→ **Given data**
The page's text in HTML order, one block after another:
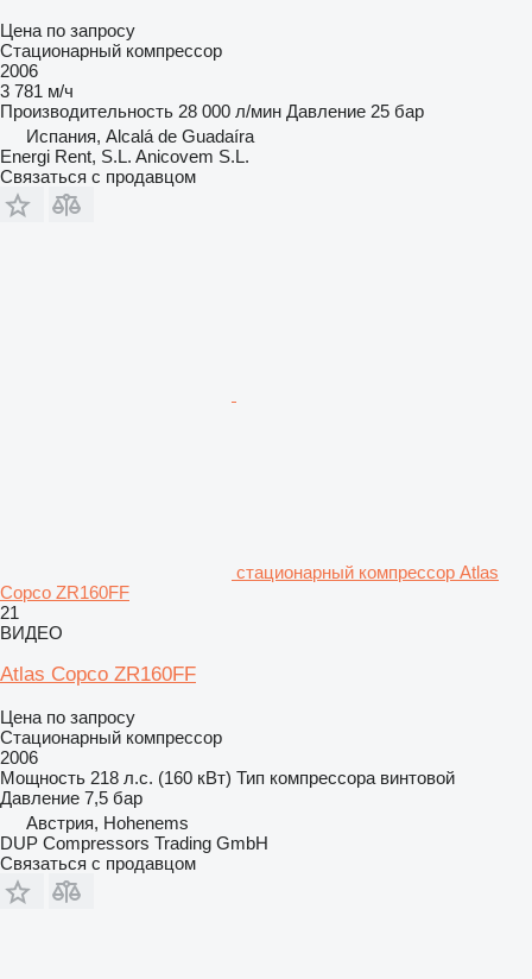
Цена по запросу
Стационарный компрессор
2006
3 781 м/ч
Производительность 28 000 л/мин Давление 25 бар
Испания, Alcalá de Guadaíra
Energi Rent, S.L. Anicovem S.L.
Связаться с продавцом
стационарный компрессор Atlas
Copco ZR160FF
21
ВИДЕО
Atlas Copco ZR160FF
Цена по запросу
Стационарный компрессор
2006
Мощность 218 л.с. (160 кВт) Тип компрессора винтовой
Давление 7,5 бар
Австрия, Hohenems
DUP Compressors Trading GmbH
Связаться с продавцом

→ **Try it**
Print the line with "стационарный компрессор Atlas" and every line after it in the entries above, exactly as written. Leave out all other lines.

→ **Exercise solution**
стационарный компрессор Atlas
Copco ZR160FF
21
ВИДЕО
Atlas Copco ZR160FF
Цена по запросу
Стационарный компрессор
2006
Мощность 218 л.с. (160 кВт) Тип компрессора винтовой
Давление 7,5 бар
Австрия, Hohenems
DUP Compressors Trading GmbH
Связаться с продавцом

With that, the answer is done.